Dog walk, Siri, and Worms

LANGLEY ROAD

Dogs passed: four. Finn reaction: zero. Numbers of times we crossed the street: twice.

Unidentified growth spotted: one. I found it on an oak sapling. It’s perhaps not good. Something parasitic?

CENTER STREET

We walked in front of two boys for a long block. One looked to be about twelve and wore a wrist cast (skateboarding injury, perhaps?) He told Siri to set a timer for 44 minutes. What? You can do that? Even though I knew about voice commands, it blew my mind. As soon as they split away, I told Siri to set a timer for 44 minutes. It worked. Mind blown again.
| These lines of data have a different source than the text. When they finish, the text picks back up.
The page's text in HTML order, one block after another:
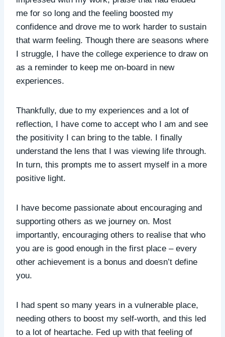
me for so long and the feeling boosted my
confidence and drove me to work harder to sustain
that warm feeling. Though there are seasons where
I struggle, I have the college experience to draw on
as a reminder to keep me on-board in new
experiences.
Thankfully, due to my experiences and a lot of
reflection, I have come to accept who I am and see
the positivity I can bring to the table. I finally
understand the lens that I was viewing life through.
In turn, this prompts me to assert myself in a more
positive light.
I have become passionate about encouraging and
supporting others as we journey on. Most
importantly, encouraging others to realise that who
you are is good enough in the first place – every
other achievement is a bonus and doesn’t define
you.
I had spent so many years in a vulnerable place,
needing others to boost my self-worth, and this led
to a lot of heartache. Fed up with that feeling of

[Remedial, I know, but it just goes to show how beneficial it is to be around tweens when it comes to upping your technology skills].

CYPRESS STREET

The first pings of rain fell and we spied another growth we didn’t recognize (below).

K used plant ID app to determine that it’s Jimsonweed or Datura

Oh! I said. The enslaved used Jimsonweed to treat worms. I know this but can’t resist asking Siri to do more tricks and confirm.

Siri: Search Jimsonweed and worms.

It started to rain.

Siri: Search slave medicine worms Jimsonweed.

I didn’t get the confirmation I wanted but learned all kinds of cool stuff; how Jimsonweed has hallucinogenic properties; how there’s a history behind the name, as there is to most things.

http://www.herbalgram.org

JACKSON STREET

The sidewalk was dotted with raindrops as we rounded the block to home.

Once inside, I googled the weed without Siri’s help and found what I was looking for.

https://trace.tennessee.edu/cgi/viewcontent.cgi?referer=https://www.google.com/&httpsredir=1&article=6256&context=utk_graddiss

The chart above is from an article about medicine employed by the enslaved. Vermifuge is an agent that treats parasites.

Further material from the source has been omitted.